Ottobre sa regalare giornate di colore e calore che fanno viaggiare lontano con la mente. E se poi c’è l’occasione e la possibilità di capitare in quella zona magica della Valle dei Laghi in Trentino, il viaggio si fa ancor più avvincente e ammaliante. Ma partiamo con calma, un passo alla volta: e partiamo da Trento, allora, dal Castello del Buonconsiglio, uno dei simboli della città e del Medioevo trentino. Già perché il motivo di questo viaggio, in un solare sabato di metà ottobre fino alla Valle dell’Adige, è proprio il Medioevo (e l’VIII edizione del Festival del Turismo Medievale). Un’epoca ricca di fascino, a tratti luminosa, a tratti buia, in un contrasto che la caratterizza in tanti aspetti dove si vedono contrapposizioni diventate didascaliche.

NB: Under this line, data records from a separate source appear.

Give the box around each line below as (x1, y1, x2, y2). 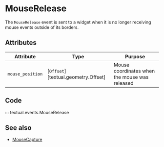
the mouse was (113, 73, 149, 80)
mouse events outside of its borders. (5, 24, 79, 30)
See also (5, 123, 32, 132)
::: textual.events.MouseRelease (5, 109, 69, 115)
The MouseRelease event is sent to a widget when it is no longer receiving (5, 19, 151, 25)
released (113, 79, 134, 86)
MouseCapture (12, 137, 42, 143)
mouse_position (7, 71, 43, 76)
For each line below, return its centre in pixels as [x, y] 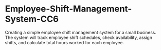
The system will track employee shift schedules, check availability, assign [79, 37]
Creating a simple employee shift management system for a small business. [81, 32]
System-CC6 [32, 19]
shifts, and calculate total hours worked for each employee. [64, 42]
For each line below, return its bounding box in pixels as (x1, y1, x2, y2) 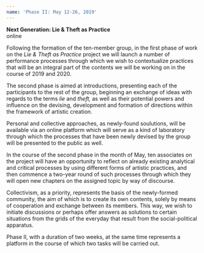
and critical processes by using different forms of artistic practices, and (6, 164, 187, 171)
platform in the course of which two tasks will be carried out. (6, 240, 160, 247)
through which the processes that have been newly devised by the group (6, 133, 191, 140)
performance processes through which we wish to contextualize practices (6, 57, 194, 64)
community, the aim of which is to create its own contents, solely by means (6, 195, 196, 202)
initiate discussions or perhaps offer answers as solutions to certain (6, 208, 177, 216)
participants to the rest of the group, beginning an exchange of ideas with (6, 88, 192, 95)
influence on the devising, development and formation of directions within (6, 101, 193, 109)
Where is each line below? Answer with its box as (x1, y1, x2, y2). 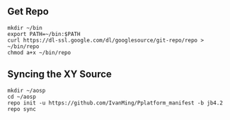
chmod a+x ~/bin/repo (7, 49, 71, 56)
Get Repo (7, 6, 50, 18)
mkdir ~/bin (7, 24, 42, 31)
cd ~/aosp (7, 93, 37, 100)
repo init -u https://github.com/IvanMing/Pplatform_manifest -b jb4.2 (7, 99, 223, 107)
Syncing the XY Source (7, 68, 112, 80)
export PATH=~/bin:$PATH (7, 30, 81, 37)
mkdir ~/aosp (7, 87, 46, 94)
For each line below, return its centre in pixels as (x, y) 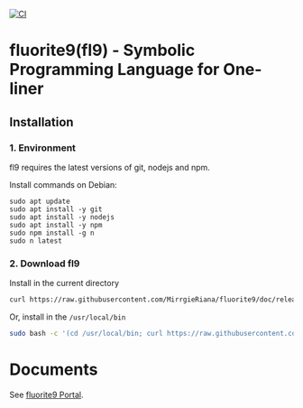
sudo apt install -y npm (56, 225)
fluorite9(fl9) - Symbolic (102, 51)
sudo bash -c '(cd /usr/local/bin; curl (87, 334)
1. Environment (43, 147)
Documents (54, 370)
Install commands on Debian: (63, 184)
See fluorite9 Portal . (46, 394)
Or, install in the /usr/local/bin (68, 317)
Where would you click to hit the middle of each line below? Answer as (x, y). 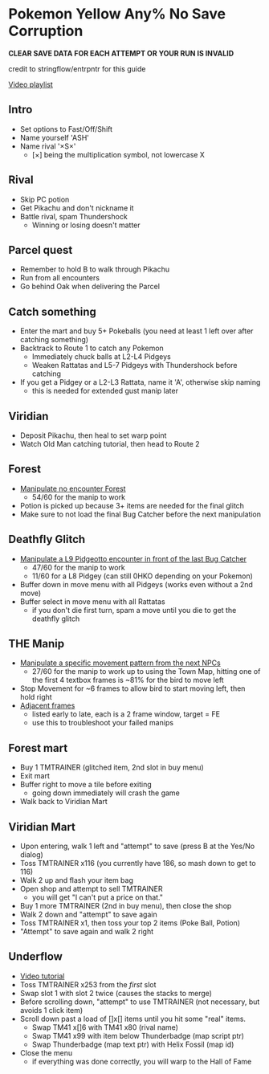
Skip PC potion (45, 199)
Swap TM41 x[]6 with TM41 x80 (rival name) (105, 1027)
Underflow (35, 957)
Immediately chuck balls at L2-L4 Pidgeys (101, 357)
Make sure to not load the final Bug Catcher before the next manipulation (141, 514)
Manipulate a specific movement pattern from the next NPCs (120, 663)
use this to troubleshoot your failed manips (103, 723)
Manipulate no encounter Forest (73, 488)
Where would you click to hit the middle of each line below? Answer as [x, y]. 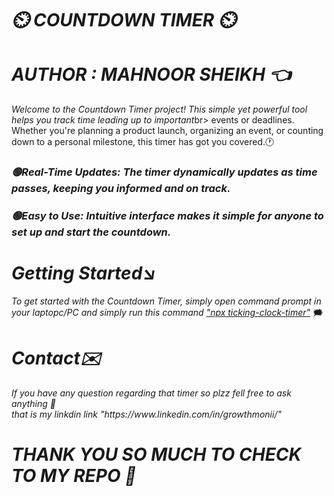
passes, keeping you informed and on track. [121, 189]
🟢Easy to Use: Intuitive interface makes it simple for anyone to [167, 215]
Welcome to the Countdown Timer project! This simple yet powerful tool [159, 109]
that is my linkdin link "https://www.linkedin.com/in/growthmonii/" [146, 414]
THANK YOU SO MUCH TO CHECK [156, 454]
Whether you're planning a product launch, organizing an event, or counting [167, 131]
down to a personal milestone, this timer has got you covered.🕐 [143, 142]
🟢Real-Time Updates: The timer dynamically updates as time [164, 172]
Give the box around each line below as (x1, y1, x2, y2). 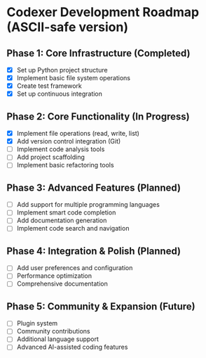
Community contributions (16, 327, 90, 335)
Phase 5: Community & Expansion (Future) (6, 300, 195, 312)
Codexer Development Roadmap (6, 4, 200, 20)
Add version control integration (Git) (16, 137, 121, 146)
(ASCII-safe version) (6, 19, 129, 35)
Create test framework (16, 82, 82, 90)
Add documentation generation (16, 216, 107, 225)
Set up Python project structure (16, 66, 108, 74)
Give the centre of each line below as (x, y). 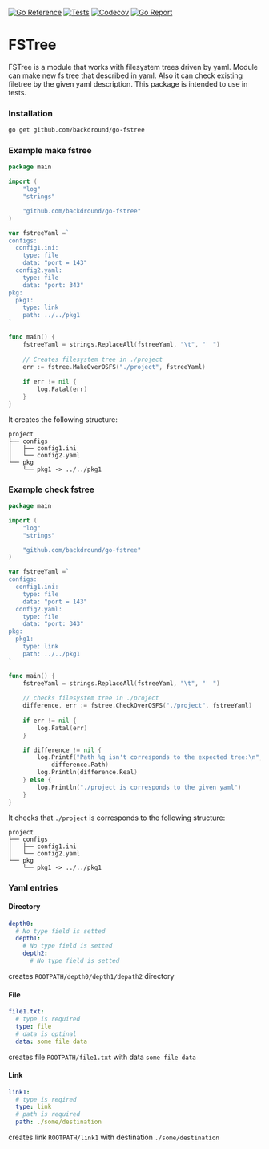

Ma il vero viaggio inizia grazie a Philippe Daverio, che l’associazione Medieval Italy (in collaborazione con APT Trento, Monte Bondone e Valle dei Laghi) ha invitato per tenere una vera lectio magistralis, come lui ironicamente definisce ma che si merita davvero questo appellativo. Il prof. Daverio ci porta per mano, ci fa tuffare e correre, ci fa sostare dentro al Medioevo scorrendone i momenti più importanti e soprattutto mettendo in luce la trama di relazioni e connessioni che servono a capire la Storia e a trarne una sintesi che sia utile nel presente. Ma Daverio ha un passato enologico forse ignoto e forse sovrasfruttato (al contempo, paradossalmente), che lo rende la guida ideale in questa giornata. Perché se sto scrivendo su Lavinium il vino deve entrarci qualcosa.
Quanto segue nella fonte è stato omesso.